🤖 AI Summary
Evaluating LLM-based agents is challenging due to their dynamic, probabilistic, and continuously evolving nature—traditional predefined benchmarks fail to capture open-ended behaviors, emergent outcomes, and lifecycle adaptation.
Method: We propose an evaluation-driven agent development paradigm, integrating online runtime evaluation with offline reconstruction evaluation. Our hybrid framework enables real-time feedback injection, human-AI collaborative closed-loop refinement, and iterative optimization across the full stack (pipeline, architecture, and LLM), incorporating both human and AI evaluators.
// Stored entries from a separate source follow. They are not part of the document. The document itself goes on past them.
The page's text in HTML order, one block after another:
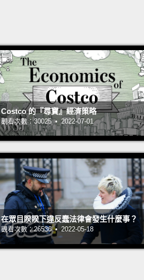
Costco 的『尋寶』經濟策略
觀看次數：30025 • 2022-07-01
在眾目睽睽下違反蠢法律會發生什麼事？
觀看次數：26536 • 2022-05-18
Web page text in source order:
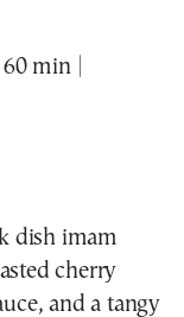
60 min |
dish imam
cherry
and a tangy
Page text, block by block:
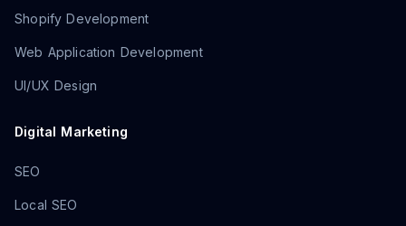
Shopify Development
Web Application Development
UI/UX Design
Digital Marketing
SEO
Local SEO
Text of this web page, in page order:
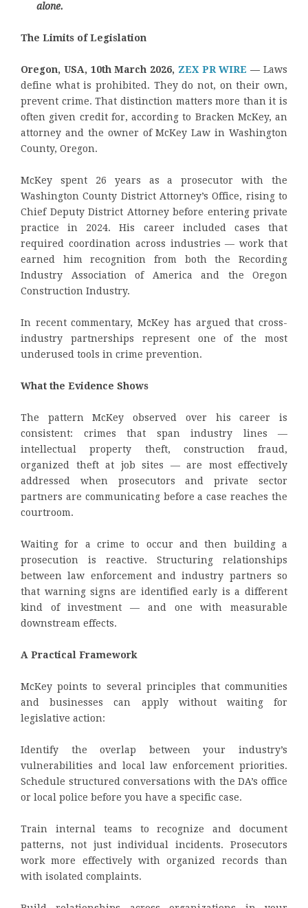
alone.
The Limits of Legislation
Oregon, USA, 10th March 2026, ZEX PR WIRE —Laws
define what is prohibited. They do not, on their own,
prevent crime. That distinction matters more than it is
often given credit for, according to Bracken McKey, an
attorney and the owner of McKey Law in Washington
County, Oregon.
McKey spent 26 years as a prosecutor with the
Washington County District Attorney’s Office, rising to
Chief Deputy District Attorney before entering private
practice in 2024. His career included cases that
required coordination across industries — work that
earned him recognition from both the Recording
Industry Association of America and the Oregon
Construction Industry.
In recent commentary, McKey has argued that cross-
industry partnerships represent one of the most
underused tools in crime prevention.
What the Evidence Shows
The pattern McKey observed over his career is
consistent: crimes that span industry lines —
intellectual property theft, construction fraud,
organized theft at job sites — are most effectively
addressed when prosecutors and private sector
partners are communicating before a case reaches the
courtroom.
Waiting for a crime to occur and then building a
prosecution is reactive. Structuring relationships
between law enforcement and industry partners so
that warning signs are identified early is a different
kind of investment — and one with measurable
downstream effects.
A Practical Framework
McKey points to several principles that communities
and businesses can apply without waiting for
legislative action:
Identify the overlap between your industry’s
vulnerabilities and local law enforcement priorities.
Schedule structured conversations with the DA’s office
or local police before you have a specific case.
Train internal teams to recognize and document
patterns, not just individual incidents. Prosecutors
work more effectively with organized records than
with isolated complaints.
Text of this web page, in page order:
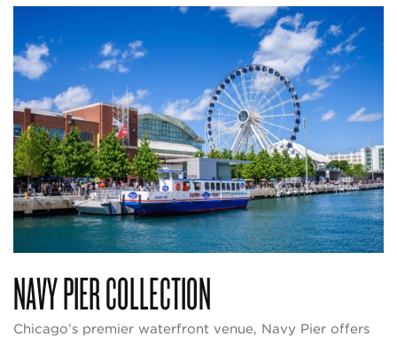
NAVY PIER COLLECTION
Chicago’s premier waterfront venue, Navy Pier offers
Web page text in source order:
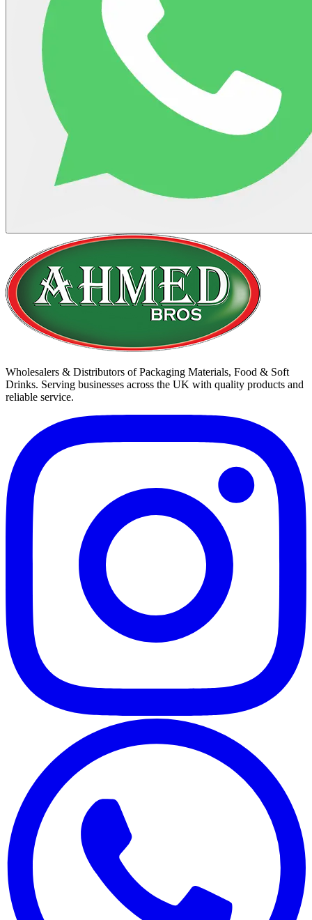
Wholesalers & Distributors of Packaging Materials, Food & Soft
Drinks. Serving businesses across the UK with quality products and
reliable service.
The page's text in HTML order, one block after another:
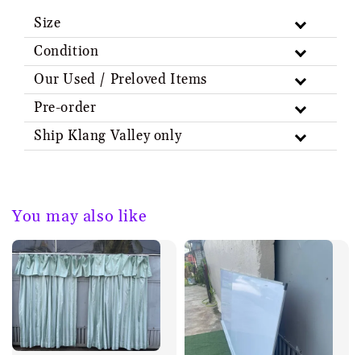
Size
Condition
Our Used / Preloved Items
Pre-order
Ship Klang Valley only
You may also like
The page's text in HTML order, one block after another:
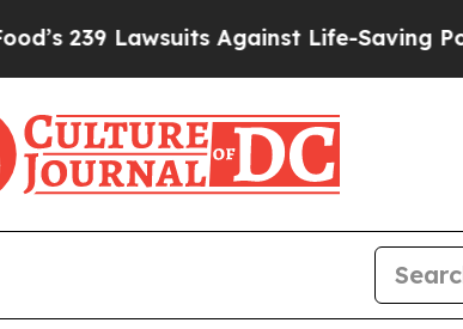
239 Lawsuits Against Life-Saving Policies
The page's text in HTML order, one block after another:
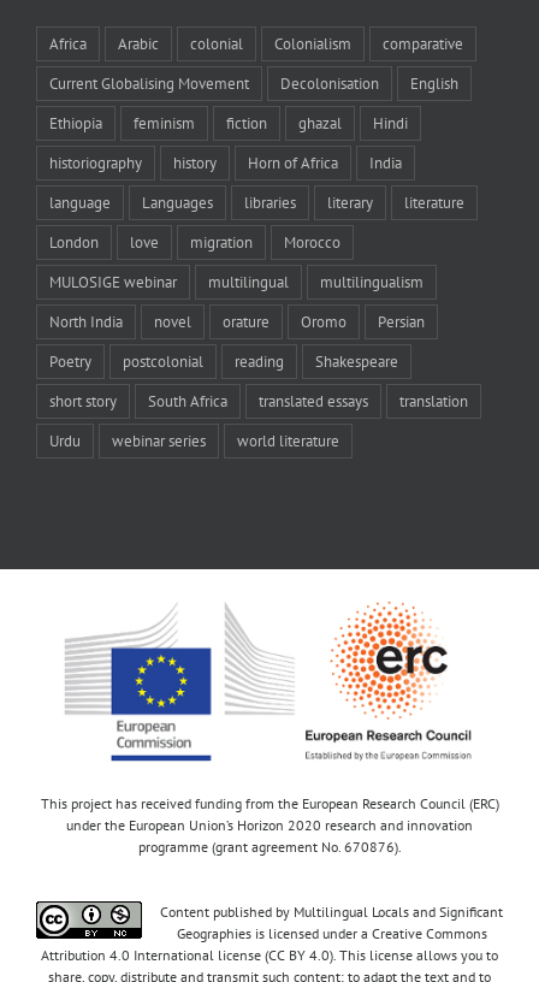
Africa Arabic colonial Colonialism comparative
Current Globalising Movement Decolonisation English
Ethiopia feminism fiction ghazal Hindi
historiography history Horn of Africa India
language Languages libraries literary literature
London love migration Morocco
MULOSIGE webinar multilingual multilingualism
North India novel orature Oromo Persian
Poetry postcolonial reading Shakespeare
short story South Africa translated essays translation
Urdu webinar series world literature
This project has received funding from the European Research Council (ERC)
under the European Union’s Horizon 2020 research and innovation
programme (grant agreement No. 670876).
Content published by Multilingual Locals and Significant
Geographies is licensed under a Creative Commons
Attribution 4.0 International license (CC BY 4.0). This license allows you to
share, copy, distribute and transmit such content; to adapt the text and to
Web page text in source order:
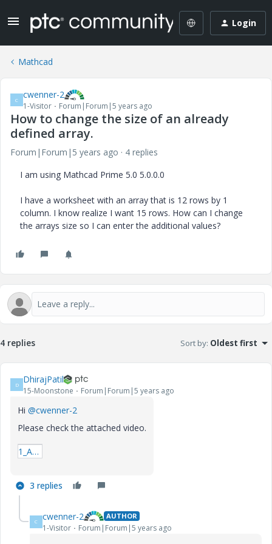
Login
Mathcad
C cwenner-2
1-Visitor Forum|Forum|5 years ago
How to change the size of an already
defined array.
Forum|Forum|5 years ago
4 replies
I am using Mathcad Prime 5.0 5.0.0.0
I have a worksheet with an array that is 12 rows by 1
column. I know realize I want 15 rows. How can I change
the arrays size so I can enter the additional values?
4 replies Sort by: Oldest first
D DhirajPatil
15-Moonstone Forum|Forum|5 years ago
Hi @cwenner-2
Please check the attached video.
1_Add-Row.mp4
3 replies
C cwenner-2 AUTHOR
1-Visitor Forum|Forum|5 years ago

Contribution/Results: We introduce the first evaluation-centric process model and reference architecture for LLM agent development. It uniquely supports open-behavior capture, emergent-result governance, and dynamic alignment. Experiments demonstrate that the framework effectively enables safe, controllable, and continuous agent iteration under objective drift, requirement changes, and regulatory evolution—achieving robust adaptability without compromising reliability or compliance.
📝 Abstract
Large Language Models (LLMs) have enabled the emergence of LLM agents: autonomous systems capable of achieving under-specified goals and adapting post-deployment, often without explicit code or model changes. Evaluating these agents is critical to ensuring their performance and safety, especially given their dynamic, probabilistic, and evolving nature. However, traditional approaches such as predefined test cases and standard redevelopment pipelines struggle to address the unique challenges of LLM agent evaluation. These challenges include capturing open-ended behaviors, handling emergent outcomes, and enabling continuous adaptation over the agent's lifecycle. To address these issues, we propose an evaluation-driven development approach, inspired by test-driven and behavior-driven development but reimagined for the unique characteristics of LLM agents. Through a multivocal literature review (MLR), we synthesize the limitations of existing LLM evaluation methods and introduce a novel process model and reference architecture tailored for evaluation-driven development of LLM agents. Our approach integrates online (runtime) and offline (redevelopment) evaluations, enabling adaptive runtime adjustments and systematic iterative refinement of pipelines, artifacts, system architecture, and LLMs themselves. By continuously incorporating evaluation results, including fine-grained feedback from human and AI evaluators, into each stage of development and operation, this framework ensures that LLM agents remain aligned with evolving goals, user needs, and governance standards.